Source records:
++++++++++++++++++++
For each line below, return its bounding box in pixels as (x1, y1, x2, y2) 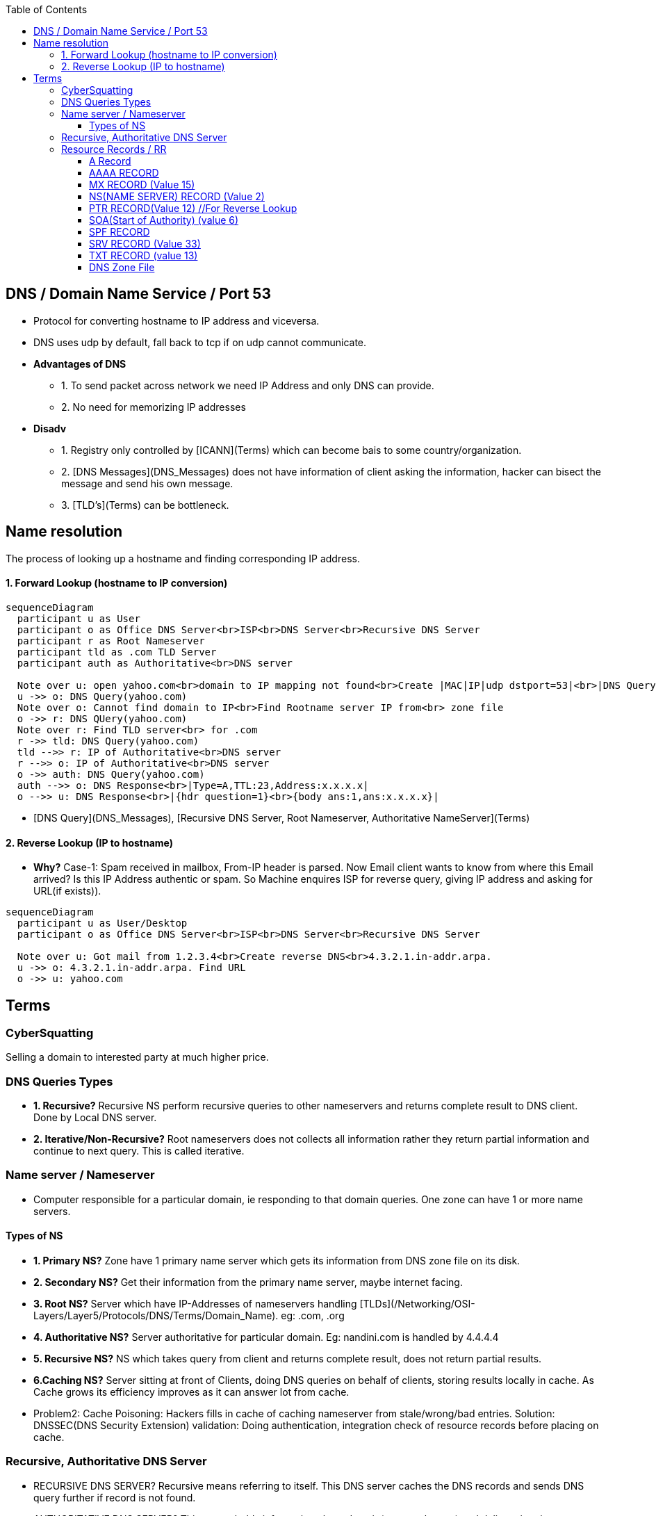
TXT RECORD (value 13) (89, 250, 198, 261)
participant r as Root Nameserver (17, 635, 205, 646)
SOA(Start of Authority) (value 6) (89, 214, 239, 226)
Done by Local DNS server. (33, 1111, 157, 1124)
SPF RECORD (89, 226, 150, 238)
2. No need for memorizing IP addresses (61, 400, 246, 413)
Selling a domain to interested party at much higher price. (6, 1051, 269, 1063)
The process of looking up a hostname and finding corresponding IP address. (6, 552, 360, 564)
++++++++++++++++++++
▸ Task description
Transcribe the data exactly, minus any images.

▸ Exercise answer
For each line below, return its bounding box in pixels as (x1, y1, x2, y2) 
TXT RECORD (value 13) (89, 250, 198, 261)
participant r as Root Nameserver (17, 635, 205, 646)
SOA(Start of Authority) (value 6) (89, 214, 239, 226)
Done by Local DNS server. (33, 1111, 157, 1124)
SPF RECORD (89, 226, 150, 238)
2. No need for memorizing IP addresses (61, 400, 246, 413)
Selling a domain to interested party at much higher price. (6, 1051, 269, 1063)
The process of looking up a hostname and finding corresponding IP address. (6, 552, 360, 564)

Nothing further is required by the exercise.